The workflow for the complete in-silico model in Alzheimer’s disease (AD) research, as illustrated in figure 1., begins with the integration of multimodal datasets, encompassing neuroimaging (MRI, PET), clinical assessments (such as Mini-Mental State Examination [MMSE], Alzheimer’s Disease Assessment Scale-Cognitive Subscale [ADAS-Cog], and Clinical Dementia Rating [CDR]), cerebrospinal fluid (CSF), and blood biomarkers (including amyloid-β and tau), molecular data (like docking scores, gene expression, and ADME Absorption, Distribution, Metabolism, and Excretion profiles), and behavioural data (such as eye-tracking and retinal imaging). In the second stage, the integrated data is pre-processed, which includes picture denoising, spatial normalization, missing value imputation, and longitudinal temporal alignment. Automated methods like FreeSurfer and SPM are used to extract neuroimaging parameters such as hippocampal volume, cortical thickness, and white matter volume. The most predictive features are retained using dimensionality reduction techniques such as Principal Component Analysis (PCA) and t-distributed Stochastic Neighbor Embedding (t-SNE). Mutual information-based strategies help to refine feature selection even more.

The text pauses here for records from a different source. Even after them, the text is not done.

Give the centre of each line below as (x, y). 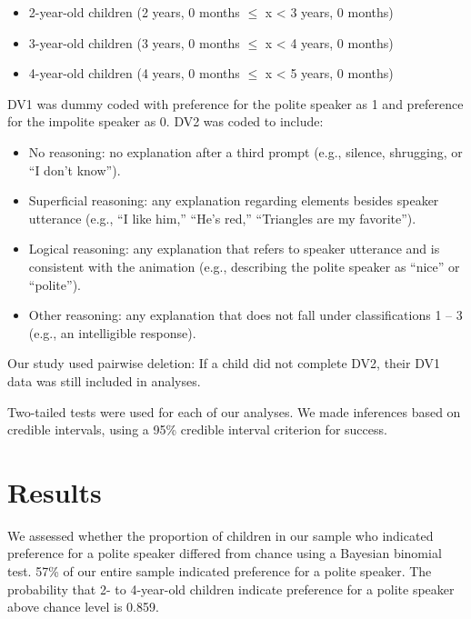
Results (55, 491)
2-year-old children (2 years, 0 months (134, 12)
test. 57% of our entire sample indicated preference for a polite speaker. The (220, 571)
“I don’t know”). (75, 170)
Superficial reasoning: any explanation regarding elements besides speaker (234, 200)
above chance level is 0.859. (83, 607)
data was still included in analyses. (104, 380)
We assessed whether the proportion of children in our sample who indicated (220, 535)

After preprocessing, deep learning models are used.  Convolutional Neural Networks (CNNs) analyze structural MRI and retinal scan pictures, whereas Long Short-Term Memory networks (LSTMs) use longitudinal biomarker and behavioural time-series data to model illness progression.  In parallel, Graph Neural Networks (GNNs) and Transformer-based architectures are used to evaluate molecular drug-target interactions in order to make therapeutic predictions. In the third step, model performance is evaluated using measures such as accuracy, sensitivity, specificity, precision, F1-score, and Area Under the Curve (AUC) using Receiver Operating Characteristic (ROC) curves.  Visualization methods such as SHAP (SHapley Additive ExPlanations) value bar plots aid in interpreting feature relevance, whereas heatmaps show connections between imaging, clinical, molecular, and behavioural features.

Following that, case-by-case comparisons of in-silico predictions and in-vivo experimental or clinical model outcomes are made to determine validity and generalizability. This phase ensures that computational predictions are translationally relevant. Finally, using the patterns learnt from multimodal datasets and predictive modeling, the system may offer medication candidates by identifying chemical compounds with high binding affinity to AD targets like amyloid plaques, tau tangles, and acetylcholinesterase enzymes.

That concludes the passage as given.